9 会いたくない二人
吐息が、首筋にかかる。
二人の体温が混ざり、溶け合って輪郭がわからなくなっていく。
「ほら、もっとこっちに来て。ちゃんとくっつかないと落ちますよ?」
ラフニカの耳元をくすぐるのは、もはや囁やきというよりも息のような声。
落ちないようにと身体に回されたフェリスの腕は、まるで抱き締めるかのようで。
奇妙な熱が身体の中に籠もり始めるのを感じて、ラフニカはギュッと目をつぶった。
「あれ〜? こっちの方に来たと思ったんだけどなぁ……」
足元で聞こえる声に、身体が固まる。
見つかりたくない――もとよりそう思って逃げ出したのだけれど、こんな状況に陥っている今、この姿はなおさら他人に見られるわけにはいかなかった。
無意識に身体をこわばらせたラフニカを宥めるように、フェリスの手が背中を撫でる。追い詰められた状況だというのにその手を心地好く感じてしまう自分が居て、それが少し悔しい。
(どうしてこんなことに……?)
相手の心音すら聞こえる至近距離に心を乱されながら、ラフニカは現実から逃避すべく己の行動を振り返っていた――。

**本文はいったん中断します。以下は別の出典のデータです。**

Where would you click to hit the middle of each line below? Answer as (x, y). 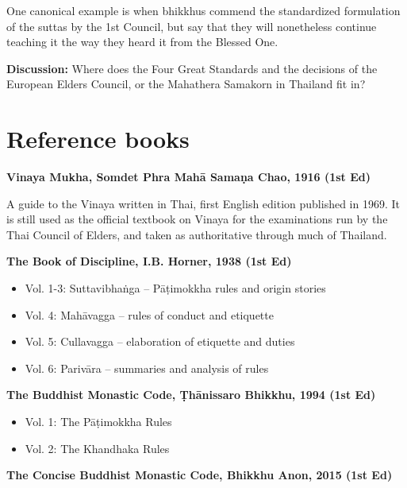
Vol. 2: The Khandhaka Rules (97, 448)
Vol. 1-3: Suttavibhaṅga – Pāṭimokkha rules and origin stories (175, 288)
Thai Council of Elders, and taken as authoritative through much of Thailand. (197, 234)
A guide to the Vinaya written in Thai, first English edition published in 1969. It (203, 203)
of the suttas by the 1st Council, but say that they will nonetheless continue (192, 26)
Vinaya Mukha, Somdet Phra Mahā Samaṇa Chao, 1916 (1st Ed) (188, 177)
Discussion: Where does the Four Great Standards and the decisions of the (192, 68)
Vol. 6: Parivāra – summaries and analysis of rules (147, 368)
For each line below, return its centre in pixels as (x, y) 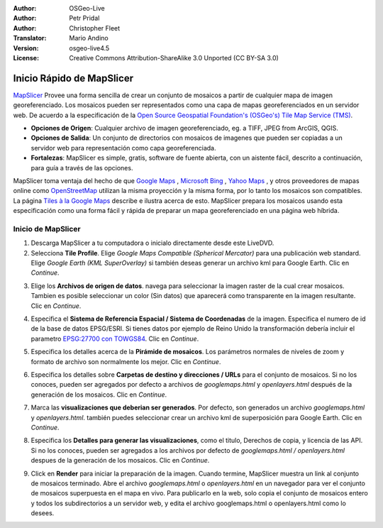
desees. (43, 513)
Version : (26, 48)
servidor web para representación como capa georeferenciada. (123, 148)
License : (26, 57)
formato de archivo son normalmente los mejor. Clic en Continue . (126, 361)
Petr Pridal (84, 18)
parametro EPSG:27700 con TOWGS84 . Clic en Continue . (115, 339)
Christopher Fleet (95, 28)
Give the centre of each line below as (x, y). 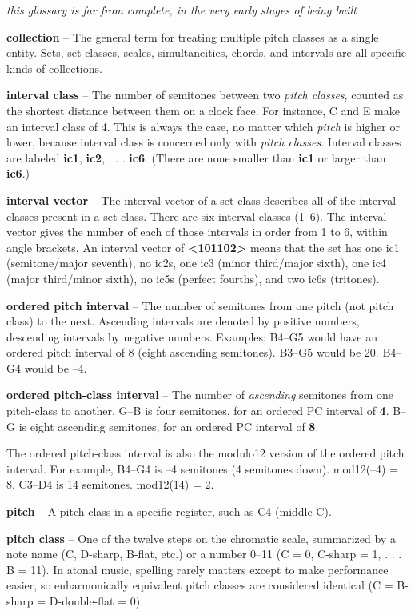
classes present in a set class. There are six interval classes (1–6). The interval (197, 216)
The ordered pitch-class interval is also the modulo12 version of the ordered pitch (206, 453)
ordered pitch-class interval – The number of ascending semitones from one (200, 395)
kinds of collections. (54, 68)
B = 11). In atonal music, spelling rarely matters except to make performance (198, 569)
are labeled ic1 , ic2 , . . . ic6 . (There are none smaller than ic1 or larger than (196, 157)
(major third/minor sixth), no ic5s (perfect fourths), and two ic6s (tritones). (193, 278)
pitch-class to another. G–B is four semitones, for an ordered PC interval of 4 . (198, 411)
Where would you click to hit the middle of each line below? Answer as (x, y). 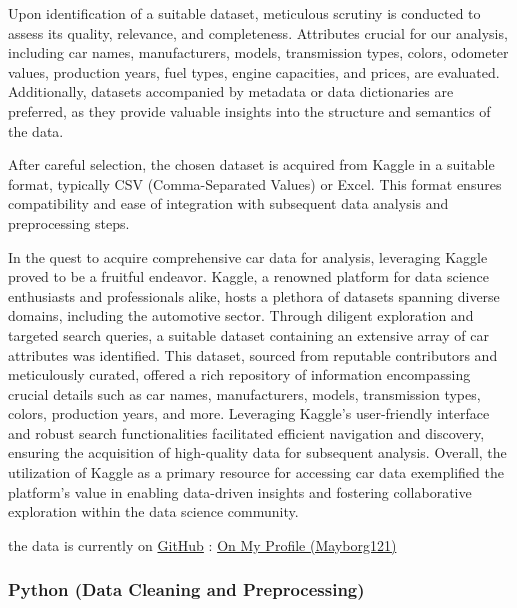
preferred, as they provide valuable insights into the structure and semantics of (249, 110)
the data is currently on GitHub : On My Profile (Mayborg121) (202, 544)
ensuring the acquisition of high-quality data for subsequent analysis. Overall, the (257, 452)
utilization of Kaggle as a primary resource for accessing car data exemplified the (256, 472)
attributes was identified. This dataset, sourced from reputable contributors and (253, 354)
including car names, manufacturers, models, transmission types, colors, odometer (258, 52)
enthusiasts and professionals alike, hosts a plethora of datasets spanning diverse (254, 295)
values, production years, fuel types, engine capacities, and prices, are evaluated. (254, 71)
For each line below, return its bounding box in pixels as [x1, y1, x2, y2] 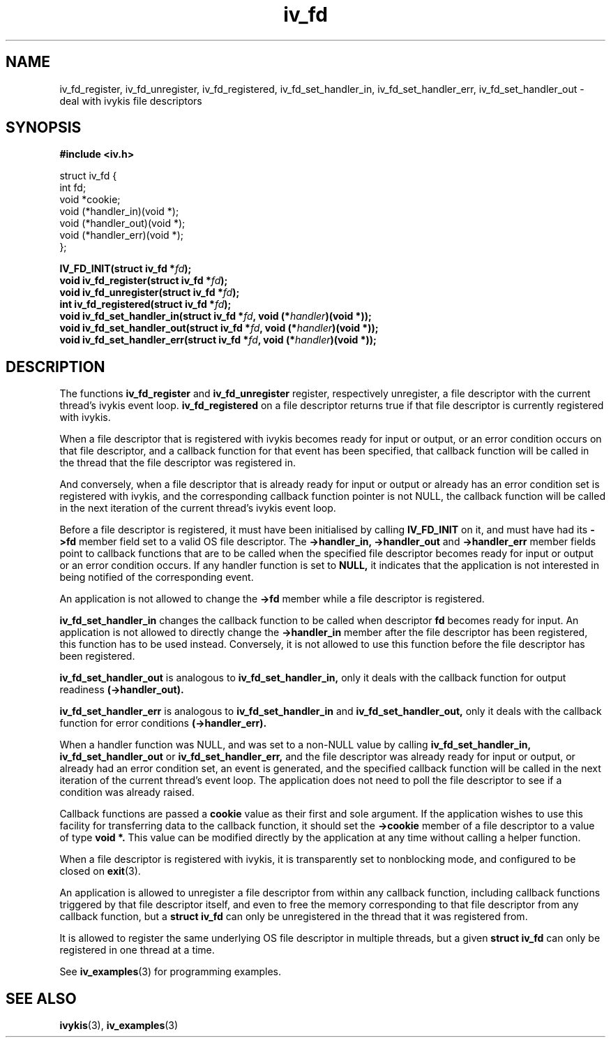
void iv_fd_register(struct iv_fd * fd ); [59, 274, 228, 287]
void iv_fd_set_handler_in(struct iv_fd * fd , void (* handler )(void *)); [59, 310, 372, 323]
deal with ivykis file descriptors [59, 94, 202, 107]
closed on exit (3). [59, 865, 141, 878]
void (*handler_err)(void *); [59, 229, 183, 242]
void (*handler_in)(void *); [59, 205, 179, 218]
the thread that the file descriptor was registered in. [59, 457, 296, 469]
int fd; [59, 182, 86, 194]
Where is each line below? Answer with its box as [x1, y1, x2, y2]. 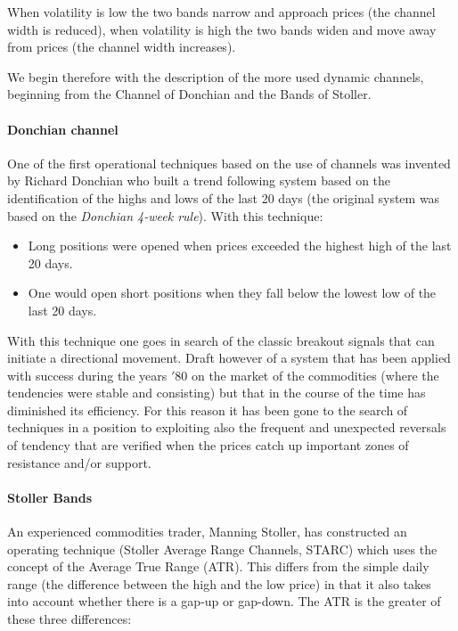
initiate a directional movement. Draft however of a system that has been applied [7, 348, 451, 367]
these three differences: [7, 610, 132, 628]
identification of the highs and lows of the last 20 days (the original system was [7, 188, 440, 207]
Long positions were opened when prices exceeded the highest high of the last [28, 236, 452, 255]
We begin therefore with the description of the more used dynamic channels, [7, 67, 424, 86]
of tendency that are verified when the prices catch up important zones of [7, 436, 409, 455]
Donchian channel [7, 119, 119, 138]
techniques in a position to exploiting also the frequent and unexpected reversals [7, 418, 446, 437]
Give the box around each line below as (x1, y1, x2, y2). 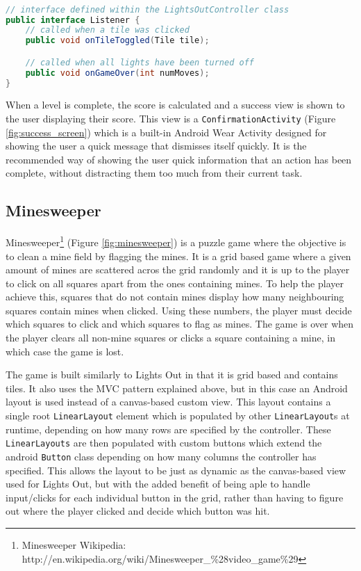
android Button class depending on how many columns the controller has (6, 449, 317, 463)
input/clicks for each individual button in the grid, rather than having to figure (6, 490, 344, 504)
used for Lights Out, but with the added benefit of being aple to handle (6, 476, 310, 491)
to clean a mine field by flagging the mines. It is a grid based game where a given (6, 248, 351, 263)
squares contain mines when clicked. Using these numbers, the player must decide (6, 303, 352, 317)
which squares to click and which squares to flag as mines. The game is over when (6, 316, 354, 331)
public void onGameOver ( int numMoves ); (25, 67, 210, 78)
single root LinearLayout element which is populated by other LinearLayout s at (6, 408, 350, 423)

ことの発端は、仕事の関係でかつての婚約者、アルマンド・ジファールの職場の近くに向かわなければならない用事ができたことにあった。
気は進まなかったが、仕事であれば仕方ない。ラフニカは彼に会わないことを祈りつつ用事を済ませたのだが……。
「ラフニカ?」
嫌な予感というのは、当たるものだ。
必死の祈りも虚しく、背後から聞こえたのはジファールの声。その声に、ラフニカは振り返ることなく走り出していたのだった。
ジファール家とラフニカの家は関係が近い。昨日の実家からの手紙のことだって、彼なら知っていてもおかしくはなかった。
そうなれば、前回あれだけ勘違いを垂れ流したジファールのことだ。どれだけ面倒なことになるか。
さらに彼は要らないところで勘が良い。フェリスとの関係を説明しても、それが通用しない可能性もあった。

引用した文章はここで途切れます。